Python tool crawl websites and follow links found within the HTML. There is a config file to set domains, robot.txt obey, black listed urls/snippits, and output file.

Primary LanguagePython

GenUrls

A python tool to crawl a website for all linked urls, similar to ScreamingFrog but without the bloat features.

Will crawl the website and follow links found within the HTML. There is a config file to set domains, robot.txt obey, black listed urls/snippits, and output file.

There is no guarentee to find all pages/posts/urls on a website, if the page is not linked anywhere on the website, this bot will not find it (targeted marketing landing pages for example).

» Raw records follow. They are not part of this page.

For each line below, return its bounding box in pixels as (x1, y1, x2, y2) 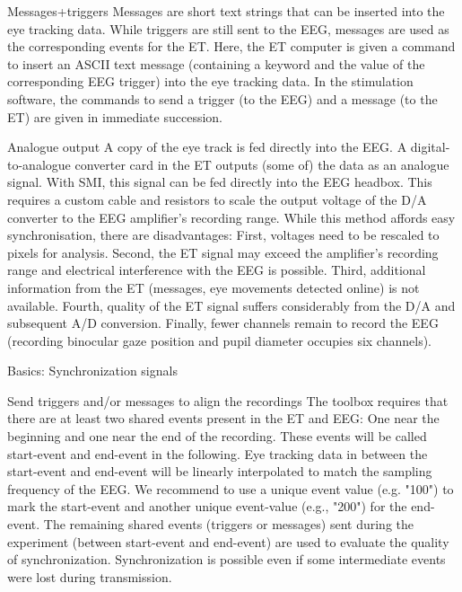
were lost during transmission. (7, 567, 172, 586)
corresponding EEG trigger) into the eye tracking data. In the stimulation (7, 72, 414, 91)
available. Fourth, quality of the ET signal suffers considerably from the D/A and (7, 296, 456, 314)
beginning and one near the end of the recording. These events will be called (7, 427, 427, 446)
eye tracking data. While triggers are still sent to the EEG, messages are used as (7, 19, 449, 38)
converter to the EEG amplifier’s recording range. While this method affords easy (7, 208, 456, 226)
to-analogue (7, 155, 71, 173)
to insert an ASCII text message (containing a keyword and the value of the (7, 54, 425, 73)

No recurrsion limits and CONCURRENT_REQUESTS set to 32 by default.

Requirements


  • Python3
  • venv :: sudo apt install python3.8-venv
  • Scrapy :: handled in requirements.txt

Install


Windows users are assumed to be in WSL

  • $ git clone git@github.com:techb/GenUrls.git
  • $ cd GenUrls
  • $ python3 -m venv venv
  • $ source venv/bin/activate
  • (venv)$ pip install -r requirements.txt

Settings


  • ./scr/GenUrls/crawl_config.py
    • DOMAINS :: allowed domains to crawl
    • ENTRYURLS :: url where the spider starts.
      • sitemap and/or homepage is a good starting point
    • DENY :: strings,urls,paths to blacklist
    • LOG_LEVEL :: level of output in terminal when activly crawling
    • FEED_FORMAT :: results file format csv, json
    • FEED_URI :: path and file name of the results, defaults to same dir with RESULTS as name
    • OBEY :: obey the robots.txt file, False will ignore it, True will obey

Run


  • (venv)$ cd src
  • (venv)$ vim GenUrls/crawl_config.py
    • update the config file, save and exit
  • (venv)$ python run_spider.py
  • Output will be in your chosen format
    • start_url :: the found url, in case of redirect this is the url that has been redirected
    • redirect :: the final redirected url, will be null/None if no redirects happened
    • status :: HTTP status code of the start_url

Dev


Besides config, most dev happens in ./src/GenUrls/spiders/genurls_bot.py.

GenUrlsBot

Driving class of the crawling spider.

Properties

  • name :: Spiders name
  • allowed_domains :: List of domains that the spider can crawl.
    • ./src/GenUrls/crawl_config.py :: DOMAINS
  • start_urls :: List of entry point urls to start the crawl.
    • ./src/GenUrls/crawl_config.py :: ENTRYURLS
  • handle_httpstatus_list :: List of HTTP status codes to watch for.
  • crawled_data :: List of Dict's holding all crawled urls and class data.
  • rules :: List of Scrapy Rules containing a LinkExtractor, callback, follow, and deny.